The management of the sanctioned company also needs to think about challenging sanctions in court. Such challenge is never easy, particularly because sanctions design processes are conducted in secret, often using classified information that stays classified even after sanctions have been announced. Although it may seem that the company would be fighting sanctions blind, fine-tuned corporate compliance and sanctions tracking mechanisms could reveal information sufficient for the challenge to the sanctions to be successful. That would allow the discovery of the reason for the sanctions and help lawyers to mount a successful defence. Even generally reluctant US courts have recently issued limited but notable decisions that may allow successful challenges.

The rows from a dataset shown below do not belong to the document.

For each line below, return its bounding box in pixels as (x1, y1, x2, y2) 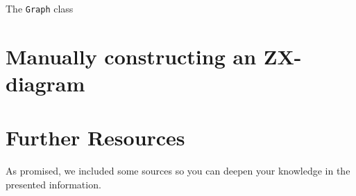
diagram (6, 69, 85, 98)
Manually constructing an (6, 42, 257, 70)
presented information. (6, 177, 101, 191)
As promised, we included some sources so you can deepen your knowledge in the (6, 163, 350, 178)
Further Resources (6, 123, 185, 152)
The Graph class (6, 1, 74, 15)
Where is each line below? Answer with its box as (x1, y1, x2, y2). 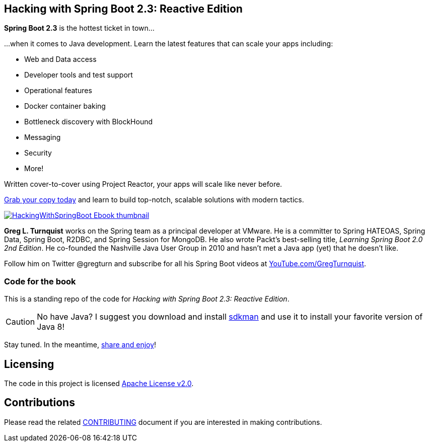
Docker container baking (24, 102, 106, 111)
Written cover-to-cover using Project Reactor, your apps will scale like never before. (4, 180, 282, 189)
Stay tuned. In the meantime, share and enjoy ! (4, 340, 157, 349)
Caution (6, 317, 35, 327)
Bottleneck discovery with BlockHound (24, 117, 153, 126)
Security (24, 148, 52, 158)
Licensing (4, 357, 54, 370)
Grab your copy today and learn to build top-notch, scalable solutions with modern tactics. (4, 195, 304, 204)
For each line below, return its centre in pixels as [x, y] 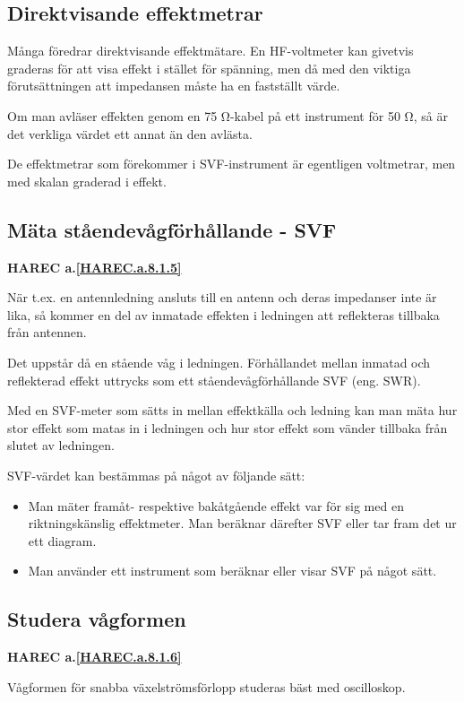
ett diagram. [62, 540]
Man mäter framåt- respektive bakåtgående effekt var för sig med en [216, 505]
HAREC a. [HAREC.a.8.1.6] [95, 657]
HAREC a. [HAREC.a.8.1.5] [95, 267]
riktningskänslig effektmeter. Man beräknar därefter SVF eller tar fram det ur [242, 523]
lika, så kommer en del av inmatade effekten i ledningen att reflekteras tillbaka [223, 314]
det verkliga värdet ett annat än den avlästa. [130, 133]
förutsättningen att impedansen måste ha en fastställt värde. [174, 86]
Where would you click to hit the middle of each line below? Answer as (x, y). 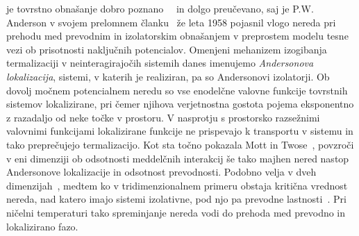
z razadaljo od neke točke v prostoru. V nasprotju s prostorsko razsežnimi (163, 117)
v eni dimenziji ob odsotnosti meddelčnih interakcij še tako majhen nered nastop (178, 158)
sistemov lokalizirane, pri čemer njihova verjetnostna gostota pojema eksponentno (180, 104)
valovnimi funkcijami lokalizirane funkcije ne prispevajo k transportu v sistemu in (180, 131)
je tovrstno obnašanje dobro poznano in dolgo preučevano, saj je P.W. (160, 8)
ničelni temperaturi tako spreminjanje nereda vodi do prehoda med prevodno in (176, 212)
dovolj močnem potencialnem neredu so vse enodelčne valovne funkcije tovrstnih (177, 90)
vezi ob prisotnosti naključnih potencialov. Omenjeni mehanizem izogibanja (167, 49)
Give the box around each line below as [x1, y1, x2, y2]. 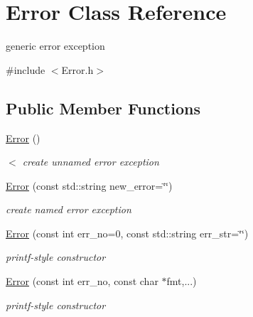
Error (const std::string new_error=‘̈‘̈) [6, 178, 173, 193]
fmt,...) [166, 274, 197, 289]
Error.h [61, 62, 94, 77]
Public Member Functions [6, 97, 200, 119]
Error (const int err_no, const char [6, 274, 158, 289]
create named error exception [6, 202, 131, 217]
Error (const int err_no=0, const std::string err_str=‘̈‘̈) [6, 225, 249, 240]
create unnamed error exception [22, 154, 159, 169]
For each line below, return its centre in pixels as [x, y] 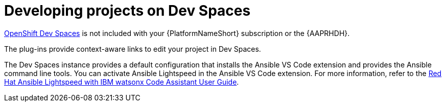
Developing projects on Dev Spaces [127, 11]
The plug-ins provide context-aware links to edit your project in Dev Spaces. [133, 49]
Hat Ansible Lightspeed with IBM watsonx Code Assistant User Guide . [122, 82]
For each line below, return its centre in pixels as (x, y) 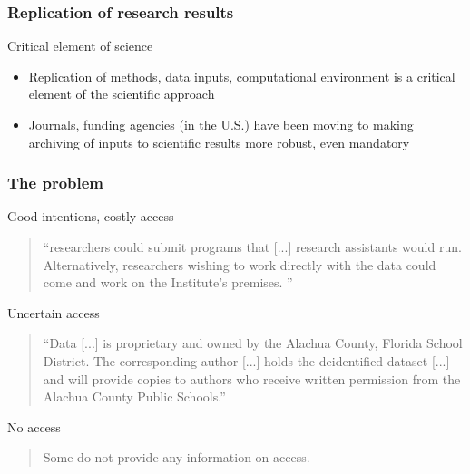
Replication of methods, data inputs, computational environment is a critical (242, 76)
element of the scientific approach (122, 94)
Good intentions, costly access (91, 216)
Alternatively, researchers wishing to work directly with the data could (240, 264)
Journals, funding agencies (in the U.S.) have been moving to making (221, 124)
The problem (56, 183)
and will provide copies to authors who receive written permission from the (252, 378)
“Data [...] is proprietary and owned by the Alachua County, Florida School (253, 343)
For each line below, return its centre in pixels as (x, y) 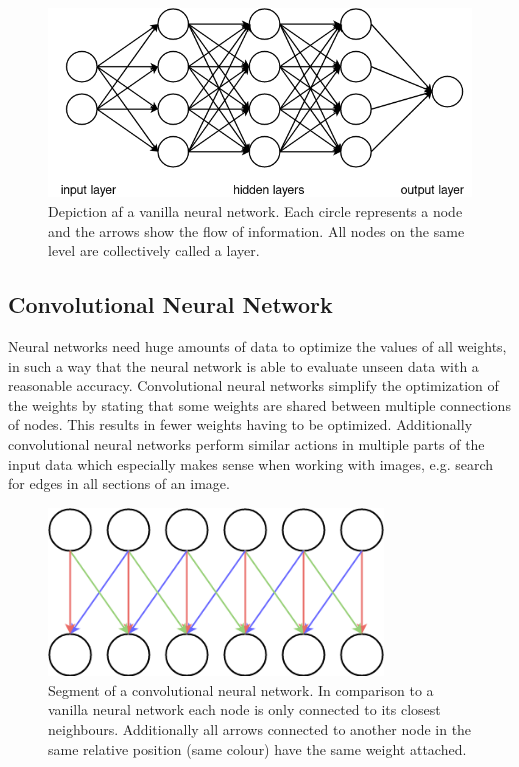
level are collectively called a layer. (154, 250)
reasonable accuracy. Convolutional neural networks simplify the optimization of (253, 385)
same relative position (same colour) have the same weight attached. (257, 748)
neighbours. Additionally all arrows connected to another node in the (260, 728)
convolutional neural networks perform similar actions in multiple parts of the (246, 444)
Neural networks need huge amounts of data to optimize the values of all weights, (257, 346)
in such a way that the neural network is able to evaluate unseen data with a (243, 365)
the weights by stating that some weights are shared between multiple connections (259, 404)
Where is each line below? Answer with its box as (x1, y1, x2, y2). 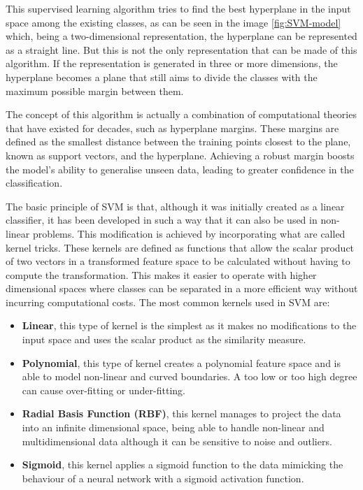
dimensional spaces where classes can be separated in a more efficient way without (6, 281, 358, 296)
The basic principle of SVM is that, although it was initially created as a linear (6, 199, 345, 213)
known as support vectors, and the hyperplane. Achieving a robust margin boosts (6, 147, 355, 162)
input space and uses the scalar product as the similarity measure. (22, 332, 306, 347)
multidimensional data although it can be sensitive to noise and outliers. (22, 433, 332, 448)
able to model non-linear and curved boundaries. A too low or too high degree (22, 369, 357, 384)
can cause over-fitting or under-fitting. (22, 382, 185, 397)
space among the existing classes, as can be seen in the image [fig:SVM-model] (6, 15, 341, 29)
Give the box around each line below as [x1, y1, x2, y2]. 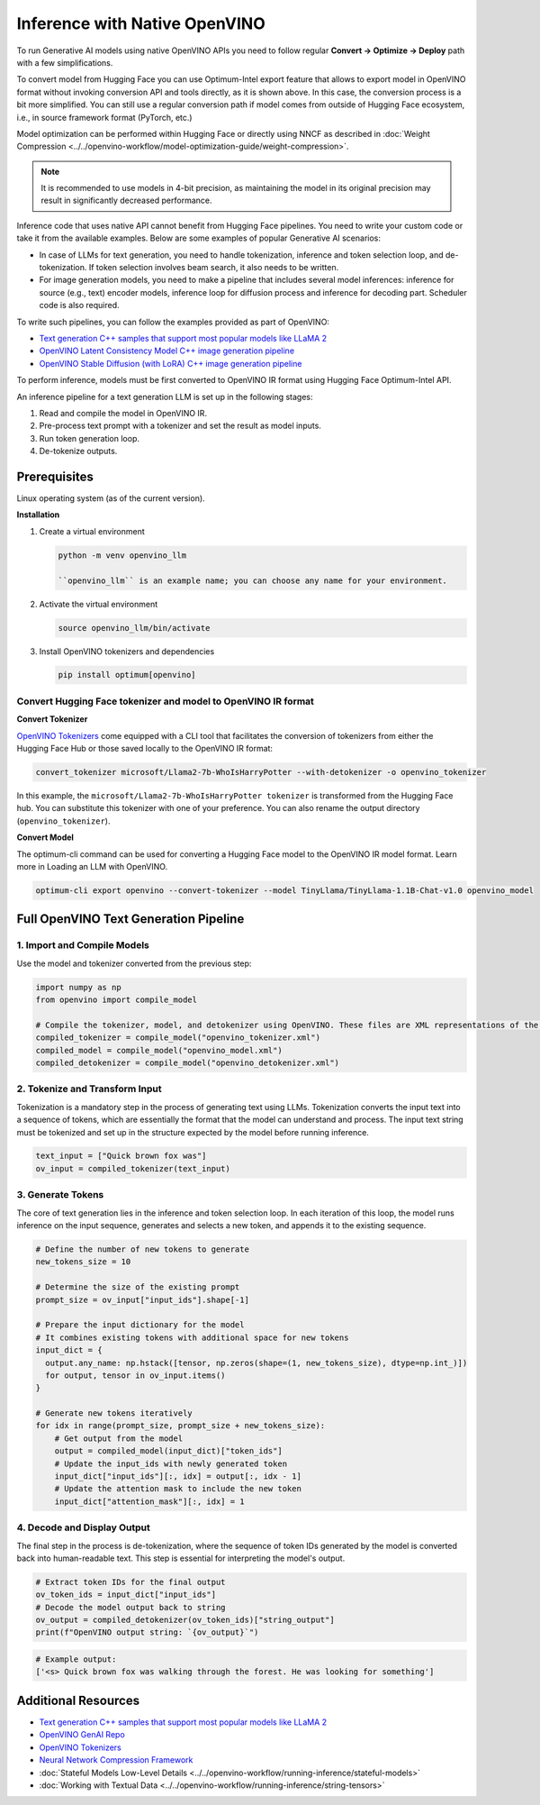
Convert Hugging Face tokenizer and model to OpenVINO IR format [16, 695, 315, 707]
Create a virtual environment [39, 525, 146, 536]
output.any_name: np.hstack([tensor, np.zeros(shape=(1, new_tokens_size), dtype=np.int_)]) [45, 1357, 468, 1368]
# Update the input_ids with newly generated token [54, 1458, 288, 1469]
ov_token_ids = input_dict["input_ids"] [35, 1590, 216, 1600]
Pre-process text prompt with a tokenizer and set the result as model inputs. [39, 420, 321, 432]
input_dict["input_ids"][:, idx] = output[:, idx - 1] [54, 1472, 301, 1481]
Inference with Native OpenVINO [16, 14, 265, 33]
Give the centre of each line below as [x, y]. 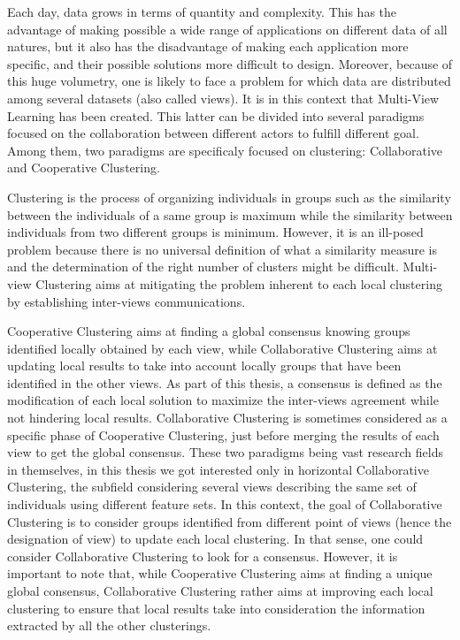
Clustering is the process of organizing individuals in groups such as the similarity [229, 197]
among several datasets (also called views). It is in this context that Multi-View [223, 98]
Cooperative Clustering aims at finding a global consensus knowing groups [209, 331]
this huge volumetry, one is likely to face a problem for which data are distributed [229, 81]
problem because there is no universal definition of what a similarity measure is [222, 249]
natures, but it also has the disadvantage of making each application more [208, 46]
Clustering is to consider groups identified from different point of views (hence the [230, 521]
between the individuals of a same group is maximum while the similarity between [230, 214]
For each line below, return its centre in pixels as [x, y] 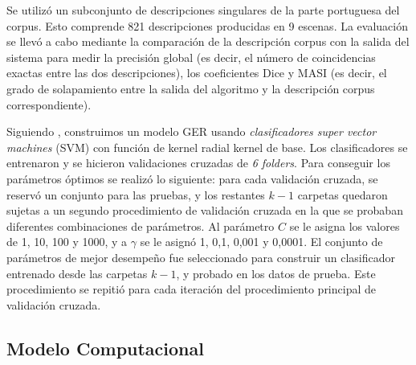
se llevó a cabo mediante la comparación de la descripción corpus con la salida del [208, 41]
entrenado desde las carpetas [77, 273]
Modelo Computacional [105, 348]
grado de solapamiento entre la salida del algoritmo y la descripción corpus [191, 88]
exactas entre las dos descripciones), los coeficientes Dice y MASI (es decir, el [197, 73]
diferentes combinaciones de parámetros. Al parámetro [141, 226]
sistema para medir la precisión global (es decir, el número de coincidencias [191, 57]
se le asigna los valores [345, 226]
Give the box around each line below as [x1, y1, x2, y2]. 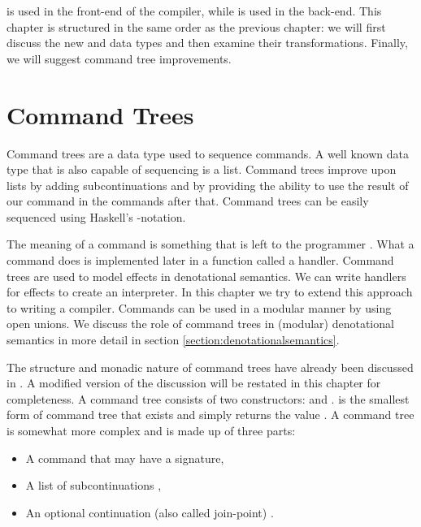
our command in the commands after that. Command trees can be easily [7, 192, 369, 210]
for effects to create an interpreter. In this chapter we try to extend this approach [7, 283, 413, 300]
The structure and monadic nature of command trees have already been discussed [7, 358, 414, 375]
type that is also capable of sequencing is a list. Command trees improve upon [7, 161, 397, 178]
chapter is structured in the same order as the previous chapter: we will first [7, 18, 386, 35]
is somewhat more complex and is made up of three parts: [7, 422, 296, 438]
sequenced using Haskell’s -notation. [7, 208, 186, 225]
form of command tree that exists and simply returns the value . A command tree [7, 406, 414, 423]
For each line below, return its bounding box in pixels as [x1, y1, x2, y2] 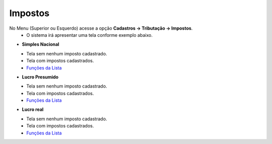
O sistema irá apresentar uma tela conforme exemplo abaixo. [26, 32, 153, 38]
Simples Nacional [22, 41, 59, 47]
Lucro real [22, 106, 44, 113]
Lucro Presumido [22, 74, 59, 80]
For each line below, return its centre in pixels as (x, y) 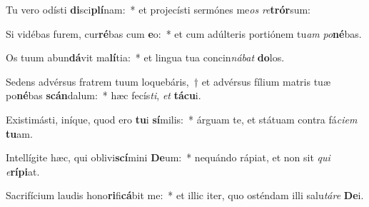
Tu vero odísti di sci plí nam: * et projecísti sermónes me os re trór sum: (158, 9)
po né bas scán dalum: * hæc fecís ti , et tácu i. (103, 95)
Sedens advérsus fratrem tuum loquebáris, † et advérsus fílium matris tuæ (168, 81)
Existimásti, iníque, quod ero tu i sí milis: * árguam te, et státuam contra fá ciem (182, 119)
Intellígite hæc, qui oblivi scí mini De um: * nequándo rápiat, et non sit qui (168, 157)
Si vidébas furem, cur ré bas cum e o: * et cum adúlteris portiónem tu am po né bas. (184, 33)
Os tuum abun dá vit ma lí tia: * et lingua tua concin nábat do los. (145, 57)
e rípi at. (23, 171)
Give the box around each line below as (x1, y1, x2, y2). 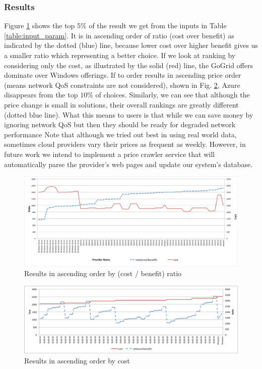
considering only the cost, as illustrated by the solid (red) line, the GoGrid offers (4, 60, 253, 70)
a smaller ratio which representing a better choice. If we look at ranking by (4, 50, 236, 60)
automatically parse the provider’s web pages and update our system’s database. (4, 159, 253, 169)
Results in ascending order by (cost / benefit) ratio (24, 268, 182, 279)
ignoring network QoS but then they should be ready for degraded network (4, 119, 236, 130)
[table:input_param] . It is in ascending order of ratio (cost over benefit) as (4, 30, 234, 40)
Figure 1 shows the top (4, 20, 75, 31)
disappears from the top (4, 89, 78, 100)
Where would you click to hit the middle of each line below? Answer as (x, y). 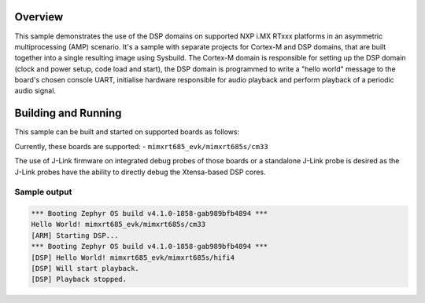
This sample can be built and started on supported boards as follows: (127, 132)
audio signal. (35, 91)
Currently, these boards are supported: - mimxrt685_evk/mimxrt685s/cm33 (141, 146)
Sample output (43, 192)
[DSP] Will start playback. (85, 268)
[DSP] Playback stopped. (79, 279)
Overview (39, 17)
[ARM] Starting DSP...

However, such court cases could last years and the effect of an all-out asset freeze would be felt instantaneously. This dictates the need for two parallel processes: petitioning the imposing authority and filing claims in courts. The best example to date is Al Haramain Islamic Fund, Inc v US Department of Treasury11 where a petition to the OFAC to pass classified information to the court was submitted together with the claim challenging the designation of the claimant as a specially designated global terrorist. This dual-track approach may produce the required result much quicker than litigation proper, and may provide some interim relief. The reason being that the imposing authority may have based its decisions on erroneous or incomplete information, or simply could have misinterpreted perfectly innocent data; a Syrian bank managed to have its designation set aside following a dialogue with the OFAC.
Establishing a dialogue with the imposing authority and mounting a legal challenge is vitally important. And it may produce the result. However, much is being said in the media about lobbying the authorities as a way to lift sanctions. Most of these reports relate to preventive lobbying, rather than post-designation efforts. Most of the reported ‘successful’ lobbying only managed to soften the blow, but not totally exclude the relevant company from sanctions.12 These media stories contain numerous references to the quantum of money spent on lobbyists and their names, but very reserved (if any) commentaries from the ‘saved’ principals.
The reason for that is obvious – lobbying has limited value in a post-designation fight, and is best used as a sanctions risks management tool. When a cost–benefit analysis is applied to sanctions-related lobbying, its effectiveness becomes even less obvious.